### ACTION ITEM:
Lines below starting with the line with "1월 21일(수)은 정상진료 (71, 264, 157, 272)" and going on through the line with "box as (x1, y1, x2, y2)." must be output exactly; the rest of the records must be left out.

[RECORDS FOR THIS EXERCISE — start]

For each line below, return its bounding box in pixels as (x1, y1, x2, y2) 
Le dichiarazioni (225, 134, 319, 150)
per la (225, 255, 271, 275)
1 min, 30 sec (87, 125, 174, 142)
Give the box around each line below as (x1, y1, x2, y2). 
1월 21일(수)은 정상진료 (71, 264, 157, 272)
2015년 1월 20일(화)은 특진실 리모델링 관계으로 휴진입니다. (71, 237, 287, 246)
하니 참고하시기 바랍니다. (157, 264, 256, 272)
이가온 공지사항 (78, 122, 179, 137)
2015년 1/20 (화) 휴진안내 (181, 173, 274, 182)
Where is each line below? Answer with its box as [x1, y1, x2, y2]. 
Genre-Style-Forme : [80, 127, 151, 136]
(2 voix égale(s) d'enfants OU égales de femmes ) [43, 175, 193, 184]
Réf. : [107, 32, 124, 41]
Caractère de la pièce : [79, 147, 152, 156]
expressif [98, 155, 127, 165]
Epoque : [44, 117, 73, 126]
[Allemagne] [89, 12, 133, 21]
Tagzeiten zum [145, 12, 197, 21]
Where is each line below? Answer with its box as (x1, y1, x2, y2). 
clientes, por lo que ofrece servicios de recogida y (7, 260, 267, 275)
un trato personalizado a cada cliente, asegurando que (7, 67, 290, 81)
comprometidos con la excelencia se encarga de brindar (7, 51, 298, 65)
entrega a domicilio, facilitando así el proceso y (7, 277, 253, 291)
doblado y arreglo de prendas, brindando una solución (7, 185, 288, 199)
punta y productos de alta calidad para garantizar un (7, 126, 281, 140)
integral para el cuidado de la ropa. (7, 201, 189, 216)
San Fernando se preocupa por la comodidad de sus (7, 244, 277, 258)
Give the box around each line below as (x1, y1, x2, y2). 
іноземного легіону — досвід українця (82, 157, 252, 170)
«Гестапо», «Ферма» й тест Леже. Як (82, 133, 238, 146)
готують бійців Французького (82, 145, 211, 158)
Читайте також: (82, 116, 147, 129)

[RECORDS FOR THIS EXERCISE — finish]

### THE COMPLETED TASK:
1월 21일(수)은 정상진료 (71, 264, 157, 272)
2015년 1월 20일(화)은 특진실 리모델링 관계으로 휴진입니다. (71, 237, 287, 246)
하니 참고하시기 바랍니다. (157, 264, 256, 272)
이가온 공지사항 (78, 122, 179, 137)
2015년 1/20 (화) 휴진안내 (181, 173, 274, 182)
Where is each line below? Answer with its box as [x1, y1, x2, y2]. 
Genre-Style-Forme : [80, 127, 151, 136]
(2 voix égale(s) d'enfants OU égales de femmes ) [43, 175, 193, 184]
Réf. : [107, 32, 124, 41]
Caractère de la pièce : [79, 147, 152, 156]
expressif [98, 155, 127, 165]
Epoque : [44, 117, 73, 126]
[Allemagne] [89, 12, 133, 21]
Tagzeiten zum [145, 12, 197, 21]
Where is each line below? Answer with its box as (x1, y1, x2, y2). 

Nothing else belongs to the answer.